====== Task material

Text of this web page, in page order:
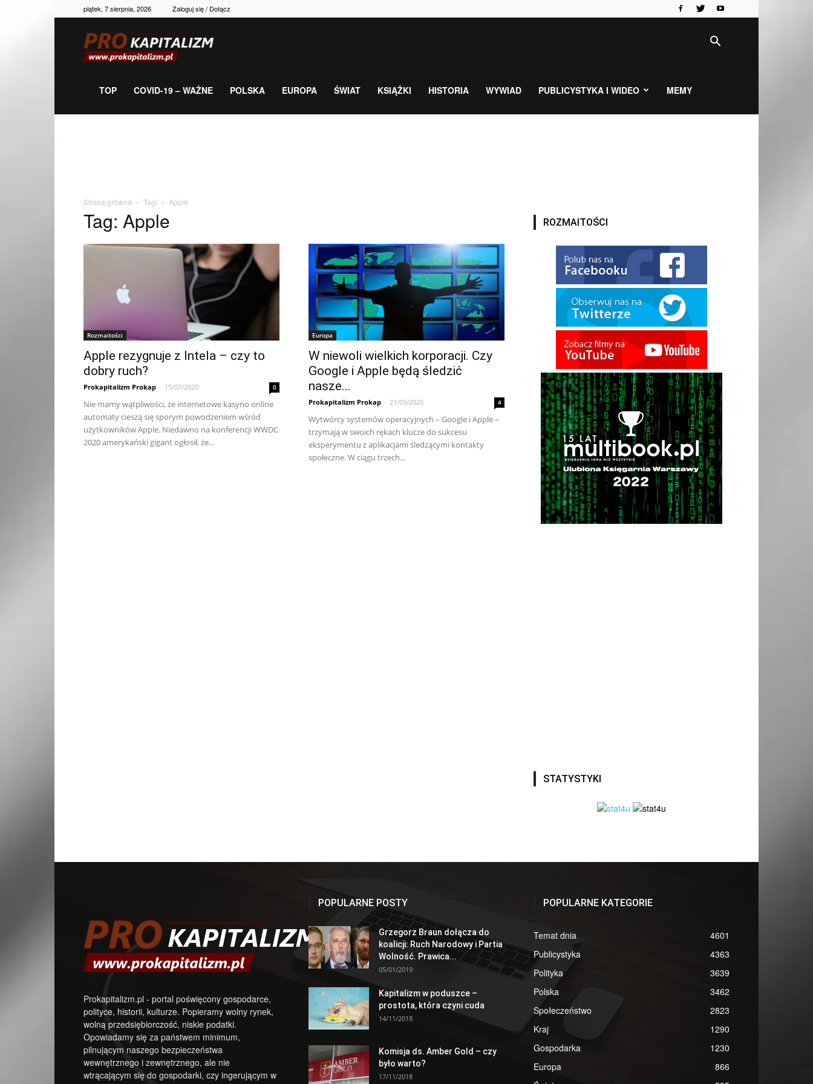
piątek, 7 sierpnia, 2026 Zaloguj się / Dołącz
gospodarka,
TOP COVID-19 – WAŻNE POLSKA EUROPA ŚWIAT KSIĄŻKI HISTORIA WYWIAD PUBLICYSTYKA I WIDEO MEMY
Strona główna Tagi Apple
Tag: Apple
Rozmaitości
Apple rezygnuje z Intela – czy to
dobry ruch?
Prokapitalizm Prokap - 15/07/2020 0
Nie mamy wątpliwości, że internetowe kasyno online
automaty cieszą się sporym powodzeniem wśród
użytkowników Apple. Niedawno na konferencji WWDC
2020 amerykański gigant ogłosił, że...
Europa
W niewoli wielkich korporacji. Czy
Google i Apple będą śledzić
nasze...
Prokapitalizm Prokap - 21/05/2020 4
Wytwórcy systemów operacyjnych – Google i Apple –
trzymają w swoich rękach klucze do sukcesu
eksperymentu z aplikacjami śledzącymi kontakty
społeczne. W ciągu trzech...
ROZMAITOŚCI
STATYSTYKI
Prokapitalizm.pl - portal poświęcony gospodarce,
polityce, historii, kulturze. Popieramy wolny rynek,
wolną przedsiębiorczość, niskie podatki.
Opowiadamy się za państwem minimum,
pilnującym naszego bezpieczeństwa
wewnętrznego i zewnętrznego, ale nie
wtrącającym się do gospodarki, czy ingerującym w
POPULARNE POSTY
Grzegorz Braun dołącza do
koalicji: Ruch Narodowy i Partia
Wolność. Prawica...
05/01/2019
Kapitalizm w poduszce –
prostota, która czyni cuda
14/11/2018
Komisja ds. Amber Gold – czy
było warto?
17/11/2018
POPULARNE KATEGORIE
Temat dnia
4601
Publicystyka
4363
Polityka
3639
Polska
3462
Społeczeństwo
2823
Kraj
1290
Gospodarka
1230
Europa
866
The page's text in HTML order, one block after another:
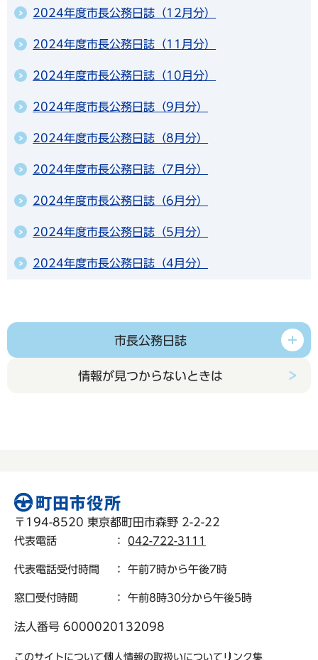
2024年度市長公務日誌（12月分）
2024年度市長公務日誌（11月分）
2024年度市長公務日誌（10月分）
2024年度市長公務日誌（9月分）
2024年度市長公務日誌（8月分）
2024年度市長公務日誌（7月分）
2024年度市長公務日誌（6月分）
2024年度市長公務日誌（5月分）
2024年度市長公務日誌（4月分）
市長公務日誌
情報が見つからないときは
〒194-8520 東京都町田市森野 2-2-22
代表電話 ： 042-722-3111
代表電話受付時間 ： 午前7時から午後7時
窓口受付時間 ： 午前8時30分から午後5時
法人番号 6000020132098
このサイトについて個人情報の取扱いについて リンク集
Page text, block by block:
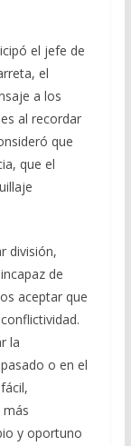
el jefe de
el
a los
al recordar
que
que el
división,
de
aceptar que
la
o en el
y oportuno
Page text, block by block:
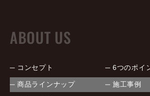
ABOUT US
コンセプト 6つのポイ
商品ラインナップ 施工事例
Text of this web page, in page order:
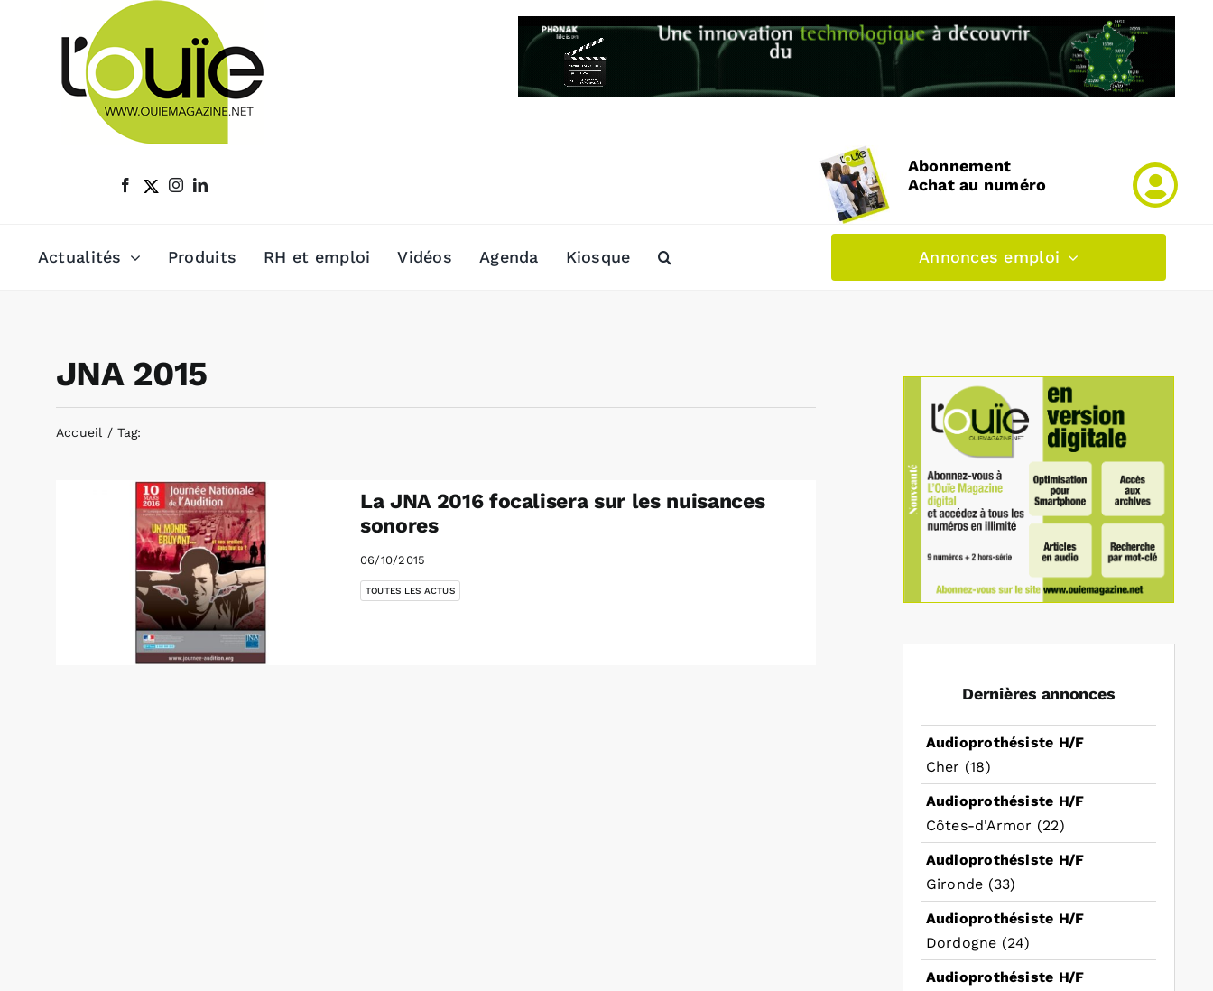
Abonnement
Achat au numéro
Actualités Produits RH et emploi Vidéos Agenda Kiosque Annonces emploi
JNA 2015
Accueil Tag:
La JNA 2016 focalisera sur les nuisances
sonores
06/10/2015
TOUTES LES ACTUS
Dernières annonces
Audioprothésiste H/F
Cher (18)
Audioprothésiste H/F
Côtes-d'Armor (22)
Audioprothésiste H/F
Gironde (33)
Audioprothésiste H/F
Dordogne (24)
Audioprothésiste H/F
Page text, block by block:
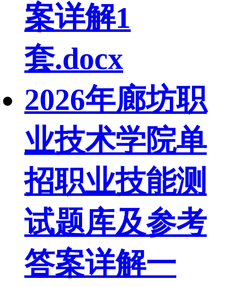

============

What needs to be done: In your copy, include every record word for word but no pictures.

Finished task:
Text of this web page, in page order:
piątek, 7 sierpnia, 2026 Zaloguj się / Dołącz
gospodarka,
TOP COVID-19 – WAŻNE POLSKA EUROPA ŚWIAT KSIĄŻKI HISTORIA WYWIAD PUBLICYSTYKA I WIDEO MEMY
Strona główna Tagi Apple
Tag: Apple
Rozmaitości
Apple rezygnuje z Intela – czy to
dobry ruch?
Prokapitalizm Prokap - 15/07/2020 0
Nie mamy wątpliwości, że internetowe kasyno online
automaty cieszą się sporym powodzeniem wśród
użytkowników Apple. Niedawno na konferencji WWDC
2020 amerykański gigant ogłosił, że...
Europa
W niewoli wielkich korporacji. Czy
Google i Apple będą śledzić
nasze...
Prokapitalizm Prokap - 21/05/2020 4
Wytwórcy systemów operacyjnych – Google i Apple –
trzymają w swoich rękach klucze do sukcesu
eksperymentu z aplikacjami śledzącymi kontakty
społeczne. W ciągu trzech...
ROZMAITOŚCI
STATYSTYKI
Prokapitalizm.pl - portal poświęcony gospodarce,
polityce, historii, kulturze. Popieramy wolny rynek,
wolną przedsiębiorczość, niskie podatki.
Opowiadamy się za państwem minimum,
pilnującym naszego bezpieczeństwa
wewnętrznego i zewnętrznego, ale nie
wtrącającym się do gospodarki, czy ingerującym w
POPULARNE POSTY
Grzegorz Braun dołącza do
koalicji: Ruch Narodowy i Partia
Wolność. Prawica...
05/01/2019
Kapitalizm w poduszce –
prostota, która czyni cuda
14/11/2018
Komisja ds. Amber Gold – czy
było warto?
17/11/2018
POPULARNE KATEGORIE
Temat dnia
4601
Publicystyka
4363
Polityka
3639
Polska
3462
Społeczeństwo
2823
Kraj
1290
Gospodarka
1230
Europa
866
The page's text in HTML order, one block after another:
2024年度市長公務日誌（12月分）
2024年度市長公務日誌（11月分）
2024年度市長公務日誌（10月分）
2024年度市長公務日誌（9月分）
2024年度市長公務日誌（8月分）
2024年度市長公務日誌（7月分）
2024年度市長公務日誌（6月分）
2024年度市長公務日誌（5月分）
2024年度市長公務日誌（4月分）
市長公務日誌
情報が見つからないときは
〒194-8520 東京都町田市森野 2-2-22
代表電話 ： 042-722-3111
代表電話受付時間 ： 午前7時から午後7時
窓口受付時間 ： 午前8時30分から午後5時
法人番号 6000020132098
このサイトについて個人情報の取扱いについて リンク集
Page text, block by block:
el jefe de
el
a los
al recordar
que
que el
división,
de
aceptar que
la
o en el
y oportuno
Page text, block by block:
ABOUT US
コンセプト 6つのポイ
商品ラインナップ 施工事例
Text of this web page, in page order:
Abonnement
Achat au numéro
Actualités Produits RH et emploi Vidéos Agenda Kiosque Annonces emploi
JNA 2015
Accueil Tag:
La JNA 2016 focalisera sur les nuisances
sonores
06/10/2015
TOUTES LES ACTUS
Dernières annonces
Audioprothésiste H/F
Cher (18)
Audioprothésiste H/F
Côtes-d'Armor (22)
Audioprothésiste H/F
Gironde (33)
Audioprothésiste H/F
Dordogne (24)
Audioprothésiste H/F
Page text, block by block:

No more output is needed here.